Evaluating the behavior and posture 12 h after the application of the L. intracellularis vaccine (Table 4), there was a greater number (p < 0.05) of animals touched in T1 and T4 (2, 4, and 4 times higher than T2 and T3, respectively). Only 13.33% of the piglets in T1 were lying down compared to 35 and 23.33% in T2 and T3, respectively (p < 0.05).

Twenty-four hours after vaccination, the lowest number of animals that showed sitting behavior (p > 0.05) was observed in T3 (5.0%); in contrast, 48 h after vaccination, approximately 41.67% of the animals with this posture belonged to the T3 group, which was higher (p < 0.05) compared to the other treatments.

The results of the serum levels of C-reactive protein and haptoglobin (Table 5) indicate that, in the pre-vaccination condition, as predicted, there was no difference between treatments for these parameters (p ≥ 0.05). However, in the two post-vaccination periods, the animals in T3 showed, for both indicators, higher values (p < 0.05) compared to T1 and T4. For the evaluation of haptoglobin, 48 h after vaccination, T1 showed a lower mean value than T4 (p < 0.05).

Table 5.

Inflammatory markers (C-reactive protein and haptoglobin) in piglets subjected to different vaccination protocols against L. intracellularis.

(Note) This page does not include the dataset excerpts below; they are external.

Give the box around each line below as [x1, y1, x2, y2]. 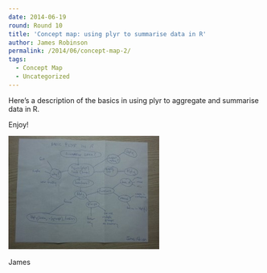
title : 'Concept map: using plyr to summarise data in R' [8, 30, 207, 38]
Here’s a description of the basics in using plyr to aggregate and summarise [8, 95, 259, 105]
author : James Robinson [8, 39, 88, 47]
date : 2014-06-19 [8, 13, 67, 21]
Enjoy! [8, 119, 30, 129]
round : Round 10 [8, 21, 63, 30]
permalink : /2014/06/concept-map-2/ [8, 47, 131, 56]
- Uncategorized [15, 72, 70, 81]
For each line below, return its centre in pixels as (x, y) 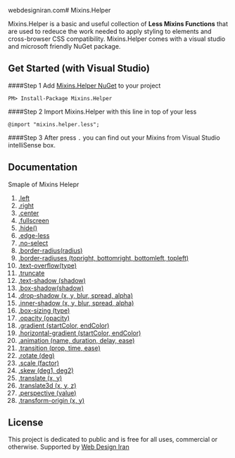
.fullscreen (34, 220)
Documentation (43, 168)
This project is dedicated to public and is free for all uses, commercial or (113, 440)
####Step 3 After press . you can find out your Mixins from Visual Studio (114, 138)
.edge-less (34, 235)
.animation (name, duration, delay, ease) (76, 340)
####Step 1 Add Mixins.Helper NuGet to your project (84, 85)
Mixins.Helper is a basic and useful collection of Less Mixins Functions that (118, 24)
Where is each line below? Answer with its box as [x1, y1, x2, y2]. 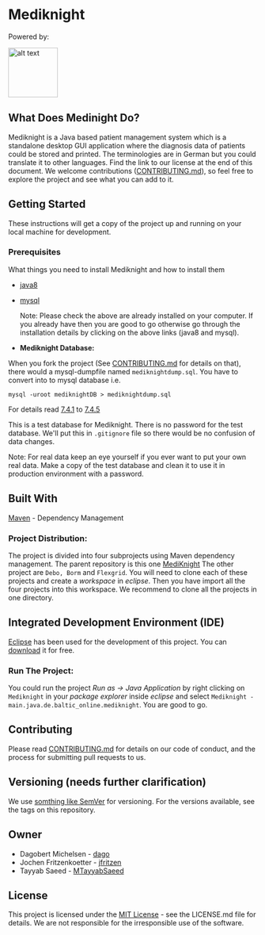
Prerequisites [8, 247, 61, 258]
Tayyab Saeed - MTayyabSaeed [19, 866, 124, 876]
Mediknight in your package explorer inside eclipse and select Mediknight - [8, 692, 255, 701]
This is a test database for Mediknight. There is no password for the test [8, 420, 244, 429]
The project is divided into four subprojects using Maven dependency [8, 550, 235, 560]
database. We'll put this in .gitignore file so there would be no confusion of [8, 428, 256, 438]
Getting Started [8, 197, 86, 211]
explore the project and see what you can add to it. [8, 174, 174, 184]
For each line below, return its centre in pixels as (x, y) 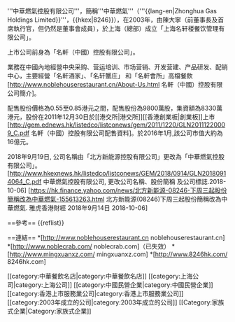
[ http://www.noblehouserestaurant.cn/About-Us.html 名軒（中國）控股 (109, 84)
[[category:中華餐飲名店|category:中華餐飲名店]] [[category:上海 (100, 276)
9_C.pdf (19, 133)
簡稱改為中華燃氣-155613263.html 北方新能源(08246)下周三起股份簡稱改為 (114, 199)
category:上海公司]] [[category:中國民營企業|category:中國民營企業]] (114, 285)
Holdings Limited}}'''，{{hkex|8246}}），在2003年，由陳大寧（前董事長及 (113, 20)
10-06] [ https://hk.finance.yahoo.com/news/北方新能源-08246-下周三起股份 (117, 190)
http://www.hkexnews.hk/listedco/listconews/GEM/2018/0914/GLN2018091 (118, 173)
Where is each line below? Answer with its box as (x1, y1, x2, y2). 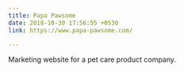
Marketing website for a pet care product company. (8, 55, 177, 64)
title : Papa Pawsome (8, 11, 77, 20)
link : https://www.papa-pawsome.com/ (8, 26, 133, 34)
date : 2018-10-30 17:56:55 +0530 (8, 19, 119, 27)
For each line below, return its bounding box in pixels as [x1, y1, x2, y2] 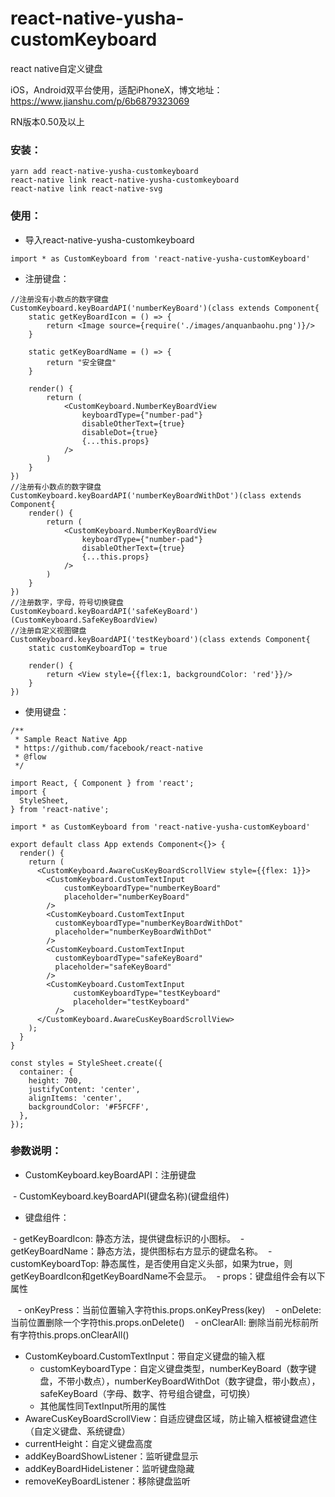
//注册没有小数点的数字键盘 [10, 294, 110, 304]
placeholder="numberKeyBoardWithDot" [54, 927, 213, 937]
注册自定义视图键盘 [19, 625, 87, 636]
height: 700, [28, 1075, 83, 1086]
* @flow [14, 752, 47, 762]
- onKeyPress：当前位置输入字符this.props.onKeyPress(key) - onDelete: [17, 1303, 322, 1316]
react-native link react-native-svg [10, 184, 163, 194]
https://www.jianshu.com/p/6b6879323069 [10, 95, 190, 107]
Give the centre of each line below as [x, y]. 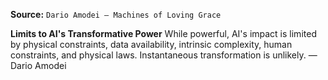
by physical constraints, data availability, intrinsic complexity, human [151, 44]
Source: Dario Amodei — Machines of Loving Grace [116, 14]
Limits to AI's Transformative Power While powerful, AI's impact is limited [163, 33]
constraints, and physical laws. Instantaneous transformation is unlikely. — [164, 55]
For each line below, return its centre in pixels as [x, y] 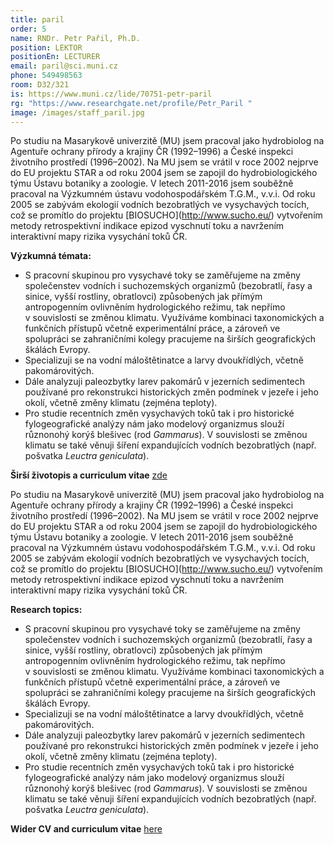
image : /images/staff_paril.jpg [77, 112]
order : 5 [28, 29]
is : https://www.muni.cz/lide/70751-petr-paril [111, 94]
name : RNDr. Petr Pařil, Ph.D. [75, 38]
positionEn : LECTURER [55, 57]
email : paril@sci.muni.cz [64, 66]
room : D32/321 [40, 85]
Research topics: [46, 610]

Parameters Treatments CV (%) p-Value
T1 (* n = 20) T3 (* n = 20) T4 (* n = 20)
1 h before vaccination
CRP (ng/mL) 479.5 ± 75.3 417.7 ± 55.3 529.3 ± 72.2 63.26 0.5253
Haptoglobin (ng/mL) 59.1 ± 25.2 75.6 ± 16.3 37.2 ± 9.3 99.8 0.1780
24 h post-vaccination
CRP (ng/mL) 549.5 b ± 79.3 1034.8 a ± 112.4 526.6 b ± 526.6 63.19 0.0001
Haptoglobin (ng/mL) 58.4 b ± 17.3 535.1 a ± 95.8 176.8 b ± 58.5 124.3 0.0004
48 h post-vaccination
CRP (ng/mL) 643.9 ab ± 86.3 894.3 a ± 83.5 421.3 b ± 69.8 61.17 0.0003
Haptoglobin (ng/mL) 197.1 c ± 56.4 979.3 a ± 89.2 494.1 b ± 75.7 79.3 0.0000

a–c Distinct letters within the rows indicate significant differences (p ≤ 0.05) and trends (0.05 < p ≤ 0.10) according to Tukey’s post hoc test, performed following analysis using the General Linear Model (GLM). T1 received FLEXcombo® (Ingelvac®CircoFLEX + Ingelvac®MycoFLEX) via intramuscular injection, followed by Enterisol® Ileitis administered orally. T2 received FLEXcombo® via intramuscular injection, followed by Porcilis® Ileitis administered intramuscularly. T3 received Porcilis® PCV M HYO via intramuscular injection, followed by Porcilis® Ileitis also administered intramuscularly. T4 received FLEXcombo® via intramuscular injection, followed by a 0.9% saline solution administered intramuscularly. CV: coefficient of variation; ± standard error of mean; * A total of 20 piglets per treatment were evaluated; CRP: C-reactive protein.

4. Discussion

International, political, and commercial agreements have been adopted in recent years, aiming to promote high standards of animal welfare worldwide [36], an attribute that is part of sustainability [37]. From the basic premises of animal welfare, pigs need to be able to live according to their behavioral needs; have the ability to express emotions; and have basic health, growth, and normal functioning of physiological systems [38]. In this context, the use of vaccines for disease prevention has become a key part of pig health management [39].

Numerous commercial vaccines are available to avoid productivity losses, inducing an effective immune response. However, vaccination can be considered as a stressful and painful event for animals caused by handling and possible adverse reactions after vaccination [28]. Vaccines for the same pathogen can cause different adverse reactions, according to the complexity of their components [30]. Thus, it is important and ethical to use effective and low-reactive vaccines in pigs to provide better animal welfare.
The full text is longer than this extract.